I don't know why the loop version runs faster when the unrolled version gets slower, though. I'll play around with some different orderings.
apparently, throughput is better when it's lower
Yeah, that's how I read it as well.
I don't know why the loop version runs faster when the unrolled version gets slower, though. I'll play around with some different orderings.
This is the first that moves beyond L1 size, so maybe some prefetching isn't that optimal on the Intel.
I had suspected that for any superscalar CPU the rolled/unrolled would be the same, but was surprised when it wasn't.
@zeebo Tweaked some more stuff after rebasing. Experimented a bit. Found that for once prefetching was faster.
VZEROUPPER
was missing. Huge improvement on small payloads.
Added longer benchmarks for different cache scenarios. Top benchmark updated.
I saw your comment in the gophers slack to remember to add VZEROUPPER
, so I went and did that without first seeing this PR. :smile:
So I rebased and fixed the conflict. This is great! I also saw improvements on the order of ~12% for the 100K payloads. Thanks!

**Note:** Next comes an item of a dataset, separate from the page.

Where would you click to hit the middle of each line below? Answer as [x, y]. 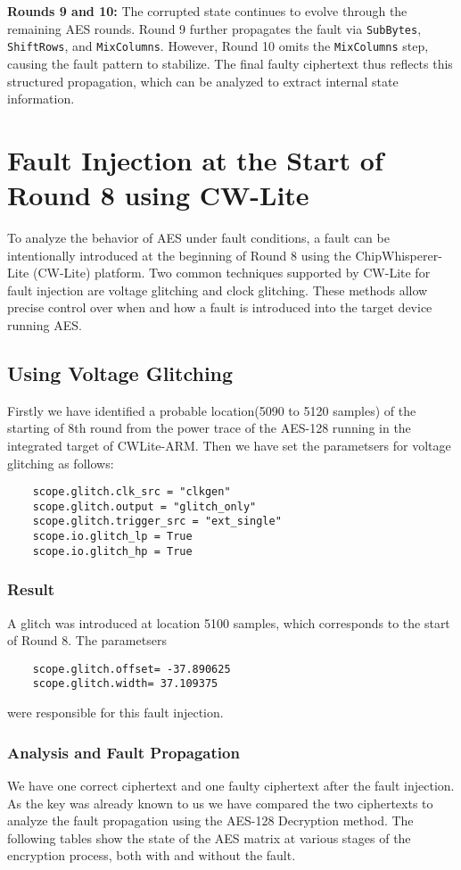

@zeebo I saw you <3 there, so I assumed you had seen the PR already :D
Great it improves Intel as well 👍🏼
Toyed a bit around and it seems like the biggest change came from loading the key value directly into the XOR.
Maybe an AMD specific optimization.
cpu: AMD Ryzen 9 3950X 16-Core Processor
Moved the generation into the avo folder, since I couldn't make the other work.